Half a monty

More Men In And Out of Clothes

By Steven E. Thornburg and Edward Crosby Wells
A Spotlight On Production
Pulse Theatre
Non-union production (closes June 21)
432 W. 4nd St. (532-8887)
Review by John Chatterton

More Men In And Out of Clothes intertwines two plays by two playwrights: Secrets Every Naked Dancer Should Tell!, by Steven E. Thornburg, and 3 Guys In Drag Selling Their Stuff, by Edward Crosby Wells. The former comprises three pairs of monologs, delivered while in the act of stripping, by male dancers; the latter is two scenes in what about amounts to a one-act play about three suburban ladies (played by three men in drag) having a yard sale.
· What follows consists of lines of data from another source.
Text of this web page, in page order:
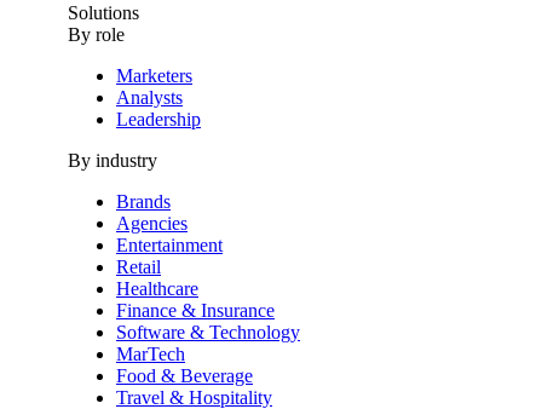
Solutions
By role
Marketers
Analysts
Leadership
By industry
Brands
Agencies
Entertainment
Retail
Healthcare
Finance & Insurance
Software & Technology
MarTech
Food & Beverage
Travel & Hospitality

Even though three scenes (plus an epilog) of Secrets... alternate with two scenes from 3 Guys..,. the two can be considered separately.

In Secrets Every Naked Dancer Should Tell, two dancers perform a slow-motion striptease on opposite sides of the stage. Each dancer took turns getting down from his pedestal and delivering what appeared to be his thoughts, often about the other dancer, while the other dancer ground on, oblivious. Eventually each dancer was quite nude.
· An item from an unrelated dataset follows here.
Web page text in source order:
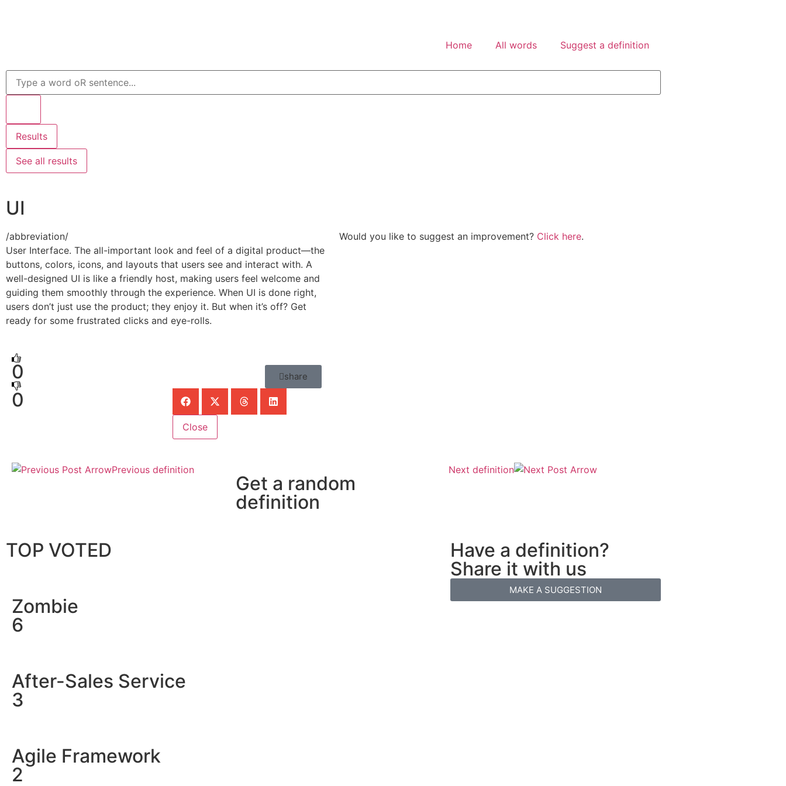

Unfortunately, while the physical stripping was complete, the emotional stripping barely scratched the epidermis. Some of that can be attributed to the performers' uneven delivery, but mostly the blame falls with the writing, which doesn't deal with much more than idle thoughts and neuroses. The only dramatic qualities of the writing come when one dancer's thoughts are at odds with what the other tells us, or when a one dancer hints he might pursue some sort of relationship with the other.
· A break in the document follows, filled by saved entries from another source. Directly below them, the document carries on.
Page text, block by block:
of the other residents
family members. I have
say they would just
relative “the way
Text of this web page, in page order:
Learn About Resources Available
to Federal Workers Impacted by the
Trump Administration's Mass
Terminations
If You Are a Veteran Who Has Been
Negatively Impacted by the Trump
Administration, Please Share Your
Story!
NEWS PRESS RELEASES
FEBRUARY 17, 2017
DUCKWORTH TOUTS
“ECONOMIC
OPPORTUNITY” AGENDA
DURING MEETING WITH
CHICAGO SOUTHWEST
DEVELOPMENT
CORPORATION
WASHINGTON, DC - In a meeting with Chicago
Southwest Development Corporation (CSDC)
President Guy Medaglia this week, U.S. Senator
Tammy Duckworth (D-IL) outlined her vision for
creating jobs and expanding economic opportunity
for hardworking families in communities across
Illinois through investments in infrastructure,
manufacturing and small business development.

There were also some difficulties with casting, no doubt compounded by the need that these actors also strip: Marlon John's diction made his lines hard to understand, though he had a perfect bod for the part. Denis Stanton was perceptive and subtle in his portrayal of the soccer-dad half of his character (though he did have the disconcerting habit of shutting his eyes while speaking). He would have been more effective as the gay half ("Daddy") if he'd sported another hundred pounds or so to go with his tattoos. Tim Tolen, as the MC, was a bit stiff and could have used more vocal variety. But with more flesh on their roles, these brave actors could have put their courage to better use. (Also featuring Chris Murphy, Michael Martino, and Tomas Nielson.)

By contrast, 3 Guys In Drag Selling Their Stuff was a trashy delight. It concerns three guys in drag having a yard sale. Diva (the wonderful Robert C. Boston), a Captain Bligh type, bosses around Lillian (Dana Pointe), whose chief expertise is making punch (with so much alcohol it could probably fuel a rocket). Poor Tink (the very funny Myles Cohen), confined to a wheelchair, is mostly comatose; when she tries to make a request, the others invariably misunderstand. Diva and Lillian hark straight back to Jackie Gleason and Art Carney.

The miscommunications of this misfit trio cause a friend (uncredited) to be run over by a pickup while trying to cross the street in her walker, and finally, à la South Park, result in a police shootout when someone plays with a cap gun, a satisfying result for a laff-a-minute, harebrained play. It takes place on a suburban planet of its own, and, separated from Secrets, could do well as a summer entertainment in P-town.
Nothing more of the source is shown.